Fully dynamic biconnectivity in $\tilde{\mathcal{O}}(\log^2 n)$ time
Jacob Holm, Wojciech Nadara, Eva Rotenberg, Marek Sokołowski
TL;DR
The paper tackles the problem of fully dynamic biconnectivity, presenting a deterministic structure that maintains cut-vertices and supports inserts/deletes with amortized $\tilde{O}(\log^2 n)$ update time and worst-case $O(\log n \log^2 \log n)$ queries. The core approach chains a sequence of reductions: dynamic biconnectivity to a tree-cover level data structure, to neighborhood data structures, and finally to biased disjoint sets with VIP neighbor techniques and transient exposes. The main contributions include a formally defined transient expose operation, a neighborhood-structure framework with counting/marking extensions, a novel biased disjoint-set data structure, and a refined top-tree–based cover-level implementation that achieves near $\tilde{O}(\log^2 n)$ performance. These components yield a scalable, deterministic solution that matches the best known deterministic dynamic connectivity bounds up to polylogarithmic factors and illuminate techniques for reducing complex graph problems to structured data-structure subproblems. The work advances the state of dynamic graph algorithms by introducing new concepts ( transient expose, VIP neighbors) and deep data-structural reductions that may inspire further improvements in related connectivity problems and combinatorial structures.
Abstract
We present a deterministic fully-dynamic data structure for maintaining information about the cut-vertices in a graph; i.e. the vertices whose removal would disconnect the graph. Our data structure supports insertion and deletion of edges, as well as queries to whether a pair of connected vertices are either biconnected, or can be separated by a cutvertex, and in the latter case we support access to separating cutvertices. All update operations are supported in amortized $O(\log^2 n \log^2 \log n)$ time, and queries take worst-case $O(\log n \log^2 \log n)$ time. Note that these time bounds match the current best for deterministic dynamic connectivity up to $\log \log n$ factors. We obtain our improved running time by a series of reductions from the original problem into well-defined data structure problems. While we do apply the well-known techniques for improving running time of two-edge connectivity [STOC'00, SODA'18], these techniques alone do not lead to an update time of $\tilde{O}(\log^3 n)$, let alone the $\tilde{O}(\log^2 n)$ we give as a final result. Our contributions include a formally defined transient expose operation, which can be thought of as a cheaper read-only expose operation on a top tree.
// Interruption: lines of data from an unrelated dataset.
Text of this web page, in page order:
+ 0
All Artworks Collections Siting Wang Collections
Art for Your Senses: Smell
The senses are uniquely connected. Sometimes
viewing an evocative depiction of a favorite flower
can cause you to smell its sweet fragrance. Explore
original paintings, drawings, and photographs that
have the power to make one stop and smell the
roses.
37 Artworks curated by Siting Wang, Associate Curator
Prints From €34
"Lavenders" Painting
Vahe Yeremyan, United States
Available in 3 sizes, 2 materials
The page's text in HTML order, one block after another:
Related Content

For each vertex in the graph, we maintain a data structure over its neighbors, and in this data structure we apply biasing (twice) to save two $\tilde{O}(\log n)$ factors. One of these biasing techniques is a new biased disjoint sets data structure, which may be of independent interest. Moreover, in this neighborhood data structure, we facilitate that the vertex can select two VIP neighbors that get special treatment, corresponding to its potentially two neighbors on an exposed path, improving a $\log n$-time operation down to constant time. It is this combination of VIP neighbors with the transient expose that saves an $\tilde{O}(\log n)$-factor from another bottleneck.